It was 2005 when Bob Thomson first heard about a man marching across France with his pet donkey, drawing crowds with his fiery speeches about how humanity’s need for constant growth would be our undoing. The man’s name was François Schneider; the donkey was called Jujube.

Thomson, then fifty-nine and working for an NGO in Paris, set out with three colleagues on a road trip to the small central town of Magny-Cours to see Schneider complete the last leg of his journey. “We went down for the weekend and camped out and just listened,” says Thomson, now retired and living in Ottawa. There were about a thousand people there, Thomson recalls, a mix of activists, academics, and curiosity seekers, who walked with Schneider and Jujube before setting up tents in a field near the centre of town.

As Thomson tells it, Schneider, an industrial ecologist by training, described his vision for “décroissance,” or degrowth, over the course of the weekend. Economic growth, he argued, was inextricably linked to environmental degradation and climate change. His message was simple: the more goods we produce and consume, the more damage we inflict on the environment and, inevitably, ourselves.

Schneider told the crowd that the solution to our planetary problem was obvious: we need to embrace living with less. Governments must prioritize social and environmental well-being over economic growth by using tools like stronger environmental regulations, higher taxation on the rich, and a shorter work week. The change must be personal, too, he said. It means making less money and buying fewer things—repairing, sharing, and making do with what’s at hand. But what we lose in spending power, Schneider argued, we would gain in leisure time and social connection.

Thomson, a self-described environmentalist, was immediately hooked on Schneider’s radical degrowth philosophy. The idea just made sense: “You just can’t have infinite growth on a finite planet,” he says. And today, some fifteen years on, an increasing number of environmentalists and scientists seem to agree. Degrowth, the chorus says, is the only way we can prevent climate change–induced calamity.

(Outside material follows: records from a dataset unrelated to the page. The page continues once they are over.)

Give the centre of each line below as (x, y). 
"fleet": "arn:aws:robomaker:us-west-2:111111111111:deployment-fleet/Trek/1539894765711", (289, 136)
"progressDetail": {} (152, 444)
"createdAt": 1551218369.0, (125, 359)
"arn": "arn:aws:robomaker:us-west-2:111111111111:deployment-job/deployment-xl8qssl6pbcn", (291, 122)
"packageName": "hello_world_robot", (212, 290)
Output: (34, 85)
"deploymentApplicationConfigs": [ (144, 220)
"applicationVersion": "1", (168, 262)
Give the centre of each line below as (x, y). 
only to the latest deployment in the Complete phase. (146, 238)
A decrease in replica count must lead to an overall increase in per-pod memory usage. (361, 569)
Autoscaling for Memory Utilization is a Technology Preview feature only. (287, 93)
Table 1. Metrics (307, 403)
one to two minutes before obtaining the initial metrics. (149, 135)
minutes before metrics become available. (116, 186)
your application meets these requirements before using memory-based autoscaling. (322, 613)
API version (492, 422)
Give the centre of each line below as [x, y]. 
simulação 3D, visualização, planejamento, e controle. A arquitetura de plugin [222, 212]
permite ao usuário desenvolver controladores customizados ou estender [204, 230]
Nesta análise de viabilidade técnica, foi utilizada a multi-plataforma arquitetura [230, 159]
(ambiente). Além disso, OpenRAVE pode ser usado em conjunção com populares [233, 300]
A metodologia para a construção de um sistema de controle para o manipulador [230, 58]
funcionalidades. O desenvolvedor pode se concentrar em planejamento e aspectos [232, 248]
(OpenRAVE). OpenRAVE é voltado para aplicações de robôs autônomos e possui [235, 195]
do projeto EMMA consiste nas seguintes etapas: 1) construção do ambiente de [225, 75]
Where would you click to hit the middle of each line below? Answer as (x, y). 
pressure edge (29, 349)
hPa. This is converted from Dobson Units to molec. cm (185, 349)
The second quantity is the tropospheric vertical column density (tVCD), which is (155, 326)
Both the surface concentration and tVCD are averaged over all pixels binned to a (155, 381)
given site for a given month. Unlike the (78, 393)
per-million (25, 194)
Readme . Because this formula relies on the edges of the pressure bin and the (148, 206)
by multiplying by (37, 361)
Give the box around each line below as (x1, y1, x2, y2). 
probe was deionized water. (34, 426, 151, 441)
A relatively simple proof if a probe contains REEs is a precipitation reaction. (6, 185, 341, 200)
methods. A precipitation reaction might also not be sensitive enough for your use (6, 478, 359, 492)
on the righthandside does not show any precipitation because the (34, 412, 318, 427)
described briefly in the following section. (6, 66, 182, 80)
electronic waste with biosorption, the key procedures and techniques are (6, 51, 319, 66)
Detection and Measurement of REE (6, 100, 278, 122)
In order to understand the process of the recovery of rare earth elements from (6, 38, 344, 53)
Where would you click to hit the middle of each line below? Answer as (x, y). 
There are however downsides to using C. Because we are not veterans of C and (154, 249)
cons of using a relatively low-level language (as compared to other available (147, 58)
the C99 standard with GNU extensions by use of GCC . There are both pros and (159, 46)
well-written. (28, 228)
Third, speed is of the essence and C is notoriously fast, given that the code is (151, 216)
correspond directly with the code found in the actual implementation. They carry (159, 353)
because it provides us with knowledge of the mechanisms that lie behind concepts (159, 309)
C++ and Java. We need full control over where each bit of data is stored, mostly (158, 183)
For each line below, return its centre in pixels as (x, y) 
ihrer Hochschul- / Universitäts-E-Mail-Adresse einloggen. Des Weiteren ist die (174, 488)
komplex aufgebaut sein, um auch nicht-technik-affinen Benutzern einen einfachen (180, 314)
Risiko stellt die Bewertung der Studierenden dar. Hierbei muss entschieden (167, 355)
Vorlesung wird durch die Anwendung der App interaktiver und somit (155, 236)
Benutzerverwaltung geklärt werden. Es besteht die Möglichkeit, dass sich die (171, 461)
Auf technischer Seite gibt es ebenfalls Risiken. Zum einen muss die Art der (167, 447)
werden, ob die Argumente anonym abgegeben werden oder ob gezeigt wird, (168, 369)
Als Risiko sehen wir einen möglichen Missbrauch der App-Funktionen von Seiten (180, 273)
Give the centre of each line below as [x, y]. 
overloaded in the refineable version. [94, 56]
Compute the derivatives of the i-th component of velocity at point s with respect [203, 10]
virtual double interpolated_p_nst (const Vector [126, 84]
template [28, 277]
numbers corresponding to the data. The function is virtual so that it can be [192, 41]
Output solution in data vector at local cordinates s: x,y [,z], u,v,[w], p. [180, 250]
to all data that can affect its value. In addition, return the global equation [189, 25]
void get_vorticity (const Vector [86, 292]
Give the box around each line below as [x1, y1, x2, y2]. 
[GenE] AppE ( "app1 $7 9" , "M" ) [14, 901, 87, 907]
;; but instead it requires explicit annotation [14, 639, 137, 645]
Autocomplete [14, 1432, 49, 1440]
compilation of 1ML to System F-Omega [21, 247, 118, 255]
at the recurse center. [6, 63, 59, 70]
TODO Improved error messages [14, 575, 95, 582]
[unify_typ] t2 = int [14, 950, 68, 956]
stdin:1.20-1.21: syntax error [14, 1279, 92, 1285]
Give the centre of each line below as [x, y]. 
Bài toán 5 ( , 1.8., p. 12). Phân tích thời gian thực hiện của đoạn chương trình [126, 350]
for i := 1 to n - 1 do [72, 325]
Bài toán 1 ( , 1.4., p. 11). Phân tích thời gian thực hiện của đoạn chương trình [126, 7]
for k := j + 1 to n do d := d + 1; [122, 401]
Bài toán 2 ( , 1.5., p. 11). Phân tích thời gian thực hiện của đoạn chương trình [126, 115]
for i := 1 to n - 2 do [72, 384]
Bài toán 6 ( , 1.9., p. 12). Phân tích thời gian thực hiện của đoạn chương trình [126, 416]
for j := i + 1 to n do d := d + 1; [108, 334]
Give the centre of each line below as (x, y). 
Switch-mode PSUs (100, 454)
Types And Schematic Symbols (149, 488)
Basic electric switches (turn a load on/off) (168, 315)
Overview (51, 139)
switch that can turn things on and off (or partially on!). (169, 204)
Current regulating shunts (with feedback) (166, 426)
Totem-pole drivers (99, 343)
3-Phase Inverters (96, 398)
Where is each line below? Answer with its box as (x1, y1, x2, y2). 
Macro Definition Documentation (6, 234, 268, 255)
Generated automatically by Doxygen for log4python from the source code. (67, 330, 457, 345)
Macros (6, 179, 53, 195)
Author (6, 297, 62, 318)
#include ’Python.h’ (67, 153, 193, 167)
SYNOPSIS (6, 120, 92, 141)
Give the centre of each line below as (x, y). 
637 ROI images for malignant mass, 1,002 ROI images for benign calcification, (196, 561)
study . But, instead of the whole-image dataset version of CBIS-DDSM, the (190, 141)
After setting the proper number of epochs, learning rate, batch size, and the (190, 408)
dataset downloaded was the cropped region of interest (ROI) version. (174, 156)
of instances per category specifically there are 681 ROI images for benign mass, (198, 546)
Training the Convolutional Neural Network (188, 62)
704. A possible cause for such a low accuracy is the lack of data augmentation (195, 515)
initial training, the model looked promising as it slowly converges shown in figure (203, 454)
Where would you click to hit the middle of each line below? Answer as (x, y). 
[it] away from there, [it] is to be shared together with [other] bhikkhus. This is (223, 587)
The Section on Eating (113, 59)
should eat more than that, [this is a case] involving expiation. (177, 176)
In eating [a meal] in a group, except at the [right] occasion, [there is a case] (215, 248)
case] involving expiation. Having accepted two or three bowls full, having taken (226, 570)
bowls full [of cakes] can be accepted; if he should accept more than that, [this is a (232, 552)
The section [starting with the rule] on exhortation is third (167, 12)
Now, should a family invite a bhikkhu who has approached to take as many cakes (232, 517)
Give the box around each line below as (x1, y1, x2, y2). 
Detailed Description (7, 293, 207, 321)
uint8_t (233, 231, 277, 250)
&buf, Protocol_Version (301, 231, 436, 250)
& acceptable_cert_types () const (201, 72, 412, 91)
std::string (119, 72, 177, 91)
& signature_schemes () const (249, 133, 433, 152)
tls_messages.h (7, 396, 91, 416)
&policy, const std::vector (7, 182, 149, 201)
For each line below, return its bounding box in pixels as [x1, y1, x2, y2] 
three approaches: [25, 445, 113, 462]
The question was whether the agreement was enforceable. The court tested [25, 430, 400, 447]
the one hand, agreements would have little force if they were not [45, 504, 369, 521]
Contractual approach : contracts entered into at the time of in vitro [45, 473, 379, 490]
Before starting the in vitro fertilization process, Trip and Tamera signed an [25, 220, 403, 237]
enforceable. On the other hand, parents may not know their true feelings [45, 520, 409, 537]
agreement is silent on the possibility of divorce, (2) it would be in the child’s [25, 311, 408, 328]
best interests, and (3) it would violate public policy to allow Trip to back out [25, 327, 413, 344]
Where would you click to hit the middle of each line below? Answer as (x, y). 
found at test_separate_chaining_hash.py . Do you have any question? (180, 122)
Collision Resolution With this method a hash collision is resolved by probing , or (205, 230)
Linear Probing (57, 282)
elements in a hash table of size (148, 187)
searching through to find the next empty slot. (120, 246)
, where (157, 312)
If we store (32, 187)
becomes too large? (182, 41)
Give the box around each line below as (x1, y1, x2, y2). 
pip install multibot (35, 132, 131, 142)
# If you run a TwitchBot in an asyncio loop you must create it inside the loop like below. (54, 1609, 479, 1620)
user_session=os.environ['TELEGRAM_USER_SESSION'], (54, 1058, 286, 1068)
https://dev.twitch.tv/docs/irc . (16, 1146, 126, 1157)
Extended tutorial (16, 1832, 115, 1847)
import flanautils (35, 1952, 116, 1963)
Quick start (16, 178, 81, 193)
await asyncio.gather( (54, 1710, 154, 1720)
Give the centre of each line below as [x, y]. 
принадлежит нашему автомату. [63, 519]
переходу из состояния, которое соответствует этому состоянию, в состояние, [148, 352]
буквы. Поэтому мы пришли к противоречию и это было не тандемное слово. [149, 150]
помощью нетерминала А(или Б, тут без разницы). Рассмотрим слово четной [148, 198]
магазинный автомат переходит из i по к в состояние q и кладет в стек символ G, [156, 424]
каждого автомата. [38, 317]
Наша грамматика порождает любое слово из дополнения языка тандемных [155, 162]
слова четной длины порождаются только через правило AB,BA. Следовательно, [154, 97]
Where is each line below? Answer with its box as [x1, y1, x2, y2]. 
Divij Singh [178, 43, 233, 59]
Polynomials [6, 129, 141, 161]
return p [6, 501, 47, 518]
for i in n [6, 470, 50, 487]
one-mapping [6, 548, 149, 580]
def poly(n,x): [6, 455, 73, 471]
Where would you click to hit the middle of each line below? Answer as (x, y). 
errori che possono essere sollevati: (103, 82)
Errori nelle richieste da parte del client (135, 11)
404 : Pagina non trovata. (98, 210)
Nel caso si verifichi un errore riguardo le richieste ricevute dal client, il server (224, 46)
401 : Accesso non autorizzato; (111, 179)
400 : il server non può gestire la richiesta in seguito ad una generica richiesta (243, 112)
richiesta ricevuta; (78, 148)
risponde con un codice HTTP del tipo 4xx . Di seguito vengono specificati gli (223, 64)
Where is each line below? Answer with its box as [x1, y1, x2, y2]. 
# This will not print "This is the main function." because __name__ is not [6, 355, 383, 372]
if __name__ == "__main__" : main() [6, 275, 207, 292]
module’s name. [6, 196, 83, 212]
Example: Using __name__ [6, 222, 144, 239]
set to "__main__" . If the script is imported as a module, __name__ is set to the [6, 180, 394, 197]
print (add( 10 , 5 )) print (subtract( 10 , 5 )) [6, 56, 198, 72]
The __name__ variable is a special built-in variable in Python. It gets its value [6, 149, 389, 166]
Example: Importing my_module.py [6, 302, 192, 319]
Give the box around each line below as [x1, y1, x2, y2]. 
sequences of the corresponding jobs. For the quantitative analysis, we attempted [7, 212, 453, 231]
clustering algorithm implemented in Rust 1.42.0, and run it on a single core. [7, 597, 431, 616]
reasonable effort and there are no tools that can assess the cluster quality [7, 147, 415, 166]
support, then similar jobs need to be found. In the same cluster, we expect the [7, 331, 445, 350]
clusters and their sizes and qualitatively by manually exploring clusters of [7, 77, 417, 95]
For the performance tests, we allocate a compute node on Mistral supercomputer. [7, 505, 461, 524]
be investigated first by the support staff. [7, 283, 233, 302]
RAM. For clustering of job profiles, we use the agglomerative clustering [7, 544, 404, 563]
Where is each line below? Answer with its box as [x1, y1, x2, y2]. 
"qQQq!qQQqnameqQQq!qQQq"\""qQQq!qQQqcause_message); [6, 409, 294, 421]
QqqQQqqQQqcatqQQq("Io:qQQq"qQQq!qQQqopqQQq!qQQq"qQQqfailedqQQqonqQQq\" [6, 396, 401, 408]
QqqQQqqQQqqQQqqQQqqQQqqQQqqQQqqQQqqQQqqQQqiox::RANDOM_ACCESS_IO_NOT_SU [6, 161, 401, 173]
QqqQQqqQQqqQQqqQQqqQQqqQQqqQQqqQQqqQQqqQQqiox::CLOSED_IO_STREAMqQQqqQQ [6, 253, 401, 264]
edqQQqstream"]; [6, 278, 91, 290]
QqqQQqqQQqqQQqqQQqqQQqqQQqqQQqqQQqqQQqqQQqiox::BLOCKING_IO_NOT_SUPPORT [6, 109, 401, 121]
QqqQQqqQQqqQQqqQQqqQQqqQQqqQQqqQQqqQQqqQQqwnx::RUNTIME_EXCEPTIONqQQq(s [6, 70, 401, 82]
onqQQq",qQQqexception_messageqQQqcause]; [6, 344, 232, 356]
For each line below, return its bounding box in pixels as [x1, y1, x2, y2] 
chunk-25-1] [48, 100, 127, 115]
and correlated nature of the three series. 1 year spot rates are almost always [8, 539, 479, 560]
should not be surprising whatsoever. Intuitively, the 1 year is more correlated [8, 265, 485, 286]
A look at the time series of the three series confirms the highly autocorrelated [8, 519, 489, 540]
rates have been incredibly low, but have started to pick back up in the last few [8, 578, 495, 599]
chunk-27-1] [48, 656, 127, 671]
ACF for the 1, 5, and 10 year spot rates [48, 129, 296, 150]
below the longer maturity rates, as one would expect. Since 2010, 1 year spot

Economic growth has long been considered a good thing. A booming economy has typically been associated with more jobs, higher wages, and a better standard of living for all. But, in recent years, there has been increasing debate over the benefits and feasibility of perpetual economic growth. In 2018, more than 200 academics published a letter in the Guardian calling on governments to seriously consider degrowth to avoid environmental collapse. Other supporters include prominent environmentalists Bill McKibben, Naomi Klein, and Canadian scientist Vaclav Smil, who recently told the Guardian: “Growth must come to an end. Our economist friends don’t seem to realise that.” Activist Greta Thunberg made a similar point when speaking at the United Nations last fall: “We are in the beginning of a mass extinction, and all you can talk about is money and fairy tales of eternal economic growth. How dare you!”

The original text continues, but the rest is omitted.